One pattern within the excessive efficiency computing (HPC) area that’s turning into more and more clear is that energy consumption per chip and per rack unit shouldn’t be going to cease with the boundaries of air cooling. As supercomputers and different excessive efficiency programs have already hit – and in some circumstances exceeded these limits – energy necessities and energy densities have continued to scale up. And primarily based on the information from TSMC’s current annual expertise symposium, we must always count on to see this pattern proceed as TSMC lays the groundwork for even denser chip configurations.
The issue at hand shouldn’t be a brand new one: transistor energy consumption is not cutting down practically as rapidly as transistor sizes. And as chipmakers usually are not about to go away efficiency on the desk (and fail to ship semi-annual will increase for his or her prospects), within the HPC area energy per transistor is rapidly rising. As a further wrinkle, chiplets are paving the way in which in direction of developing chips with much more silicon than conventional reticle limits, which is nice for efficiency and latency, however much more problematic for cooling.
Enabling this type of silicon and energy progress has been fashionable applied sciences like TSMC’a CoWoS and InFO, which permit chipmakers to construct built-in multi-chiplet system-in-packages (SiPs) with as a lot a double the quantity of silicon in any other case allowed by TSMC’s reticle limits. By 2024, developments of TSMC’s CoWoS packaging expertise will allow constructing even bigger multi-chiplet SiPs, with TSMC anticipating stitching collectively upwards of 4 reticle-sized chiplets, This may allow large ranges of complexity (over 300 billion transistor per SiP is a risk that TSMC and its companions are taking a look at) and efficiency, however naturally at the price of formidable energy consumption and warmth era.
Already, flagship merchandise like NVIDIA’s H100 accelerator module require upwards of 700W of energy for peak efficiency. So the prospect of a number of, GH100-sized chiplets on a single product is elevating eyebrows – and energy budgets. TSMC envisions that a number of years down the street there shall be multi-chiplet SiPs with an influence consumption of round 1000W and even increased, Making a cooling problem.
At 700W, H100 already requires liquid cooling; and the story is far the identical for the chiplet primarily based Ponte Vecchio from Intel, and AMD’s Intuition MI250X. However even conventional liquid cooling has its limits. By the point chips attain a cumulative 1 kW, TSMC envisions that datacenters might want to use immersion liquid cooling programs for such excessive AI and HPC processors. Immersion liquid cooling, in flip, would require rearchitecting datacenters themselves, which shall be a significant change in design and a significant problem in continuity.
The short-tem challenges apart, as soon as datacenters are setup for immersion liquid cooling, they are going to be prepared for even hotter chips. Liquid immersion cooling has plenty of potential for dealing with massive cooling hundreds, which is one purpose why Intel is investing closely on this expertise in an try to make it extra mainstream.
Along with immersion liquid cooling, there’s one other expertise that can be utilized to chill down ultra-hot chips — on-chip water cooling. Final 12 months TSMC revealed that it had experimented with on-chip water cooling and mentioned that even 2.6 kW SiPs could possibly be cooled down utilizing this expertise. However in fact, on-chip water cooling is an especially costly expertise by itself, which can drive prices of these excessive AI and HPC options to unprecedented ranges.

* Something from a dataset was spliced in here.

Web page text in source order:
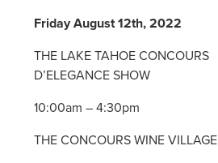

None the much less, whereas the long run is not set in stone, seemingly it has been forged in silicon. TSMC’s chipmaking shoppers have prospects prepared to pay a high greenback for these ultra-high-performance options (assume operators of hyperscale cloud datacenters), even with the excessive prices and technical complexity that entails. Which to carry issues again to the place we began, is why TSMC has been creating CoWoS and InFO packaging processes on the primary place – as a result of there are prospects prepared and keen to interrupt the reticle restrict through chiplet expertise. We’re already seeing a few of this immediately with merchandise like Cerebras’ huge Wafer Scale Engine processor, and through massive chiplets, TSMC is making ready to make smaller (however nonetheless reticle-breaking) designs extra accessible to their wider buyer base.
Such excessive necessities for efficiency, packaging, and cooling not solely push producers of semiconductors, servers, and cooling programs to their limits, but additionally require modifications of cloud datacenters. If certainly huge SiPs for AI and HPC workloads grow to be widespread, cloud datacenters shall be fully completely different within the coming years.